What is the longest river in Europe?
The longest river in Europe is the Volga, in Russia. It is 3,645 kilometres long and is the 15th longest river in the world. It is also Europe's largest river in terms of discharge, with 8,060 cubic metres per second.
The Volga is a great river in every respect. Its drainage basin has a surface area of 1,350,000 square kilometres, making it the 18th largest one in the world.
Its source is in the Valdai Hills, 228 metres above sea level, and it flows through ten Russian oblasts (Tver, Yaroslavl, Kostroma, Ivanovo, Nizhny Novgorod, Ulyanovsk, Samara, Saratov, Volgograd and Astrakhan) and three republics (Mari El, Chuvashia and Tatarstan).
It flows into the Caspian Sea, and almost its entire course is navigable.

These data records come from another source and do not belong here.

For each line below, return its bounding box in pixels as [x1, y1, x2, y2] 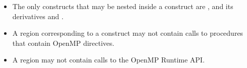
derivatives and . [12, 11, 64, 21]
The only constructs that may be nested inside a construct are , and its [12, 1, 233, 11]
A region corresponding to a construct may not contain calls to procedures [12, 28, 243, 38]
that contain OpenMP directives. [12, 37, 115, 48]
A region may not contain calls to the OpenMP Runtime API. [12, 54, 205, 65]
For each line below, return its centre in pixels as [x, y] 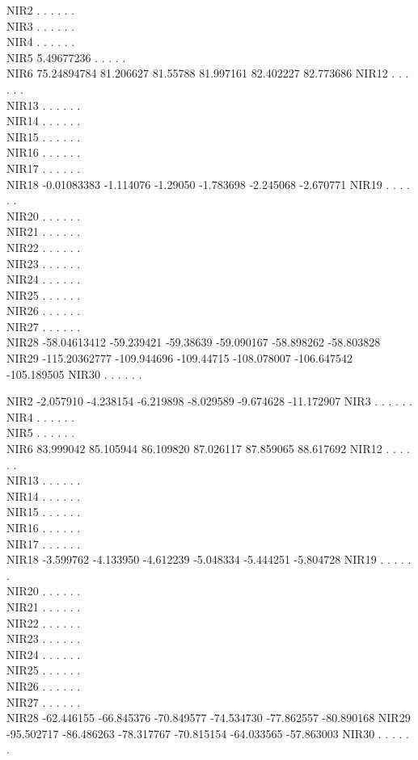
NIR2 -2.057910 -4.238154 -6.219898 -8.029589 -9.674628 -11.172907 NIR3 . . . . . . [209, 401]
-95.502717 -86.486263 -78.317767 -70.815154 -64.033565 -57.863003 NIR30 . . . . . [208, 733]
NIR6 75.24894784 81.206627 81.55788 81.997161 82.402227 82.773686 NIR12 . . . [208, 73]
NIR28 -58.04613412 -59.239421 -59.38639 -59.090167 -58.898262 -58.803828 [194, 342]
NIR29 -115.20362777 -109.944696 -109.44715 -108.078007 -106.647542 [179, 358]
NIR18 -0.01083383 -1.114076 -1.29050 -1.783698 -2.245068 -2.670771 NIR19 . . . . [208, 184]
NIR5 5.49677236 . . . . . [66, 57]
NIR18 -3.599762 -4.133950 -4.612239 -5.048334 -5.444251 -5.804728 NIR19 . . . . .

The Volga's main tributaries are the Kama and the Oka rivers, and it has a total of about 200 tributaries.
The Volga has the largest river delta in Europe. It is formed when the largest river system in Europe, the Volga, flows into the Caspian Sea, in the Russian oblast of Astrakhan, north-east of the Republic of Kalmykia.
The delta is located in the Caspian depression. The far eastern part of the delta lies in Kazakhstan. The delta drains into the Caspian Sea approximately 60 kilometres downstream from the city of Astrakhan.
The delta has grown significantly in the 20th century because of changes in the level of the Caspian Sea. Its surface area has increased from 3,222 square kilometres in 1880, to its current surface area of 27,224 square kilometres, measuring approximately 160 kilometres across.